Долго мозолил потом мое воображение "Звенящий остров". Многие альбомы зачерчены были типами Нордена, Вениссы и Мульция, костюмами и обстановкой.
В Париже, переведенная на французский язык, заинтересует она режиссера Люнье-По для постановки в его театре "Л'Ёвр", П.П. Гайдебуров предложит
мне развить эту пьесу для его Передвижного театра, но за это время спадет волна неясностей, погаснут бенгальские огни призраков, Люнье-По переберется в классический репертуар, оставив в нем лишь "Монну Ванну" Метерлинка для роли Леблан - жены автора. Для Гайдебурова напишу я другую пьесу из быта живописцев, утверждающую "искусство во что бы то ни стало".И с этой последней пьесой выступлю я в роли драматурга, "подающего большие надежды", которых, к счастью для меня, я не оправдал.
Леля вызвала во мне этот литературный взрыв, да и время, профанировавшее живопись, вероятно, немало способствовало этому.
В этот год, весной, в серые сумерки, наездом из Петербурга, где у меня была работа, в Москву, сидел я с Лелей в Полуектовом переулке. Перед нами был круглый стол и обрывки бумаги, на котором она синим, а я черным карандашами серьезно шалили в вопросы и ответы. Она отвечала на все мои допытки загадочно: "Дайте дозреть тому, что в нас посеяно", "Боюсь, как бы словом не загородить смысл того, что бы я хотела Вам сказать", "Не ошибаетесь ли Вы, что сказанное Вами относится именно ко мне?" И, как резюме, она написала своим разгонистым почерком: "Верьте Вашему чувству и поступайте так, как оно Вам подскажет".

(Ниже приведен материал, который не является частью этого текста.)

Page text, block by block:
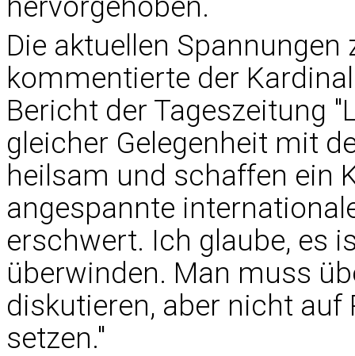
Die aktuellen Spannungen
kommentierte der
Bericht der Tageszeitung
gleicher Gelegenheit mit
heilsam und schaffen ein
angespannte
erschwert. Ich glaube, es
überwinden. Man muss
diskutieren, aber nicht auf
setzen."
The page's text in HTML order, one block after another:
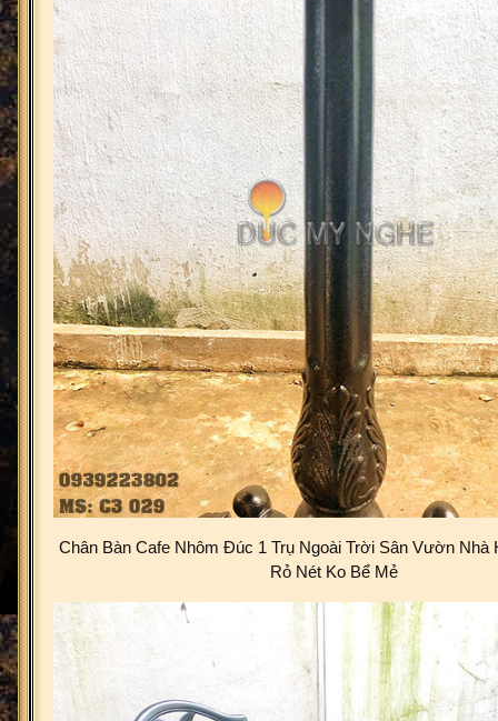
Chân Bàn Cafe Nhôm Đúc 1 Trụ Ngoài Trời Sân Vườn Nhà
Rỏ Nét Ko Bể Mẻ
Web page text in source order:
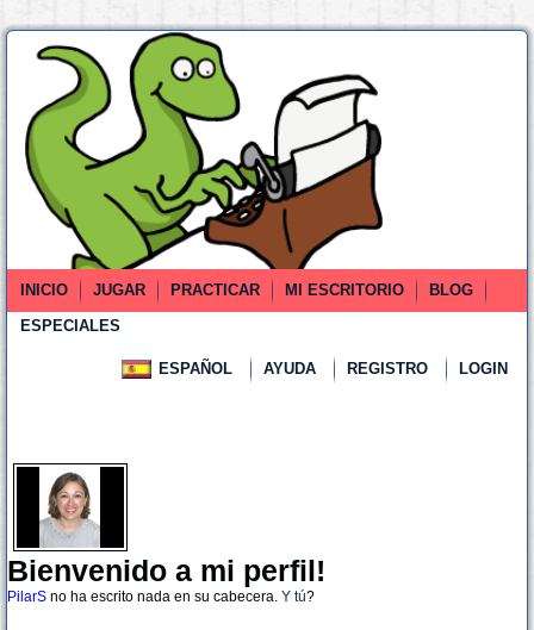
INICIO JUGAR PRACTICAR MI ESCRITORIO
BLOG
ESPECIALES
ESPAÑOL AYUDA REGISTRO LOGIN
Bienvenido a mi perfil!
PilarS no ha escrito nada en su cabecera. Y tú?
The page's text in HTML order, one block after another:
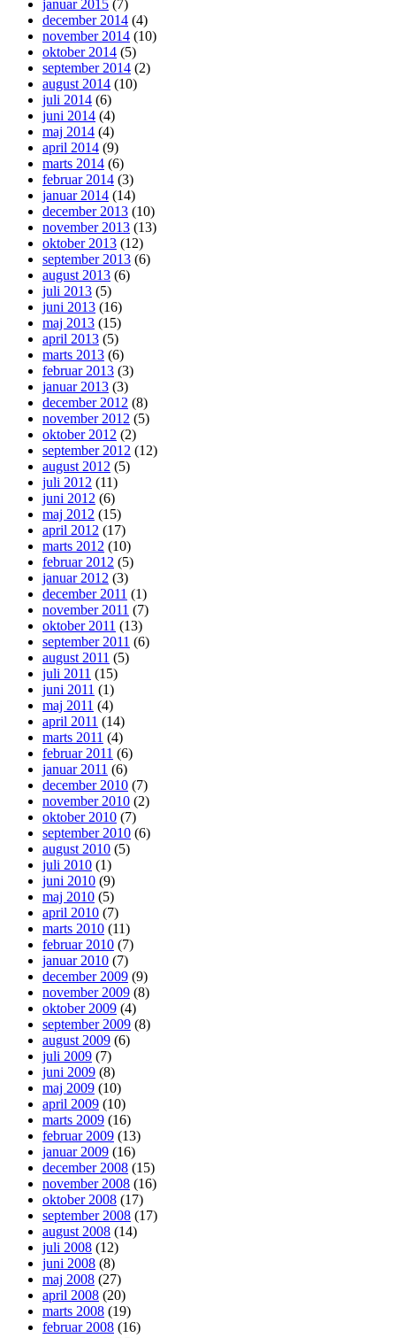
januar 2015 (7)
december 2014 (4)
november 2014 (10)
oktober 2014 (5)
september 2014 (2)
august 2014 (10)
juli 2014 (6)
juni 2014 (4)
maj 2014 (4)
april 2014 (9)
marts 2014 (6)
februar 2014 (3)
januar 2014 (14)
december 2013 (10)
november 2013 (13)
oktober 2013 (12)
september 2013 (6)
august 2013 (6)
juli 2013 (5)
juni 2013 (16)
maj 2013 (15)
april 2013 (5)
marts 2013 (6)
februar 2013 (3)
januar 2013 (3)
december 2012 (8)
november 2012 (5)
oktober 2012 (2)
september 2012 (12)
august 2012 (5)
juli 2012 (11)
juni 2012 (6)
maj 2012 (15)
april 2012 (17)
marts 2012 (10)
februar 2012 (5)
januar 2012 (3)
december 2011 (1)
november 2011 (7)
oktober 2011 (13)
september 2011 (6)
august 2011 (5)
juli 2011 (15)
juni 2011 (1)
maj 2011 (4)
april 2011 (14)
marts 2011 (4)
februar 2011 (6)
januar 2011 (6)
december 2010 (7)
november 2010 (2)
oktober 2010 (7)
september 2010 (6)
august 2010 (5)
juli 2010 (1)
juni 2010 (9)
maj 2010 (5)
april 2010 (7)
marts 2010 (11)
februar 2010 (7)
januar 2010 (7)
december 2009 (9)
november 2009 (8)
oktober 2009 (4)
september 2009 (8)
august 2009 (6)
juli 2009 (7)
juni 2009 (8)
maj 2009 (10)
april 2009 (10)
marts 2009 (16)
februar 2009 (13)
januar 2009 (16)
december 2008 (15)
november 2008 (16)
oktober 2008 (17)
september 2008 (17)
august 2008 (14)
juli 2008 (12)
juni 2008 (8)
maj 2008 (27)
april 2008 (20)
marts 2008 (19)
februar 2008 (16)

На прощанье рассказала мне свой сон.
В полутемной, с освещением на улице, комнате, с дешевенькими обоями, какие бывают у парикмахеров в провинции, пред одним из двух зеркал делали ей прическу.
Напрасно пыталась Леля рассмотреть в отражении свое лицо, ни себя, ни занимавшегося с ней она не видела.
Казалось, зеркало было запотевшим и не воспроизводило образа.
Руки с ножницами и с гребнем возились вокруг ее головы. Когда они касались лба или шеи, они казались ледяными и пронизывали тело.
Почему она одна, и почему такая тишина кругом?
– подумала Леля, но сейчас же вспомнила, что иначе не должно быть, - то, что происходит, касается только ее, что это всегдашний обряд и на всю жизнь… Оглянула себя, на ней было белое атласное платье, острыми складками, лежало оно на сгибах тела. С головы спускалась фата, и флер д'оранжи восковыми бутонами приникли к груди и путались в кружевах. Невестой узнала себя Леля.
Не обрадовалась и не запечалилась, а только сосредоточилась глубоко внутри себя (как в могиле, - сказала она мне), чтобы что-то очень важное додумать и чтоб потеплеть от самой себя.
Кто-то сказал: "пора!" - или это она сама решила, что срок наступил, но она встала и пошла, и все сразу преобразилось. Перед ней очутился балкон, на пороге которого стояла пожилая дама в черном, с седыми буклями и в старомодной наколке. Старуха приложила свою руку ко рту в знак молчания, а другой рукой сделала жест к выходу, и мимо этой женщины Леля прошла на странную дорогу, в бесцветный пейзаж вроде бесконечной аллеи, в сумеречную тьму, и она пошла в эту тьму…
Скрыл я в себе неприятное, щемящее впечатление от рассказанного сновидения и сказал шутливо:
– Сознайтесь, что вы утаили от меня конец сна!
– Какой?
– Ведь в конце аллеи я ожидал вас!…
Девушка зарделась, но нашлась и ответила с улыбкой:
– Очевидно, вы где-нибудь скрывались за деревом…
Очень занятое было для меня последовавшее за этой весной лето.
Закончив в Петербурге картон для майолики, отправился я с ним в Лондон, где на фабрике Дультона должен быть выполняться оригинал.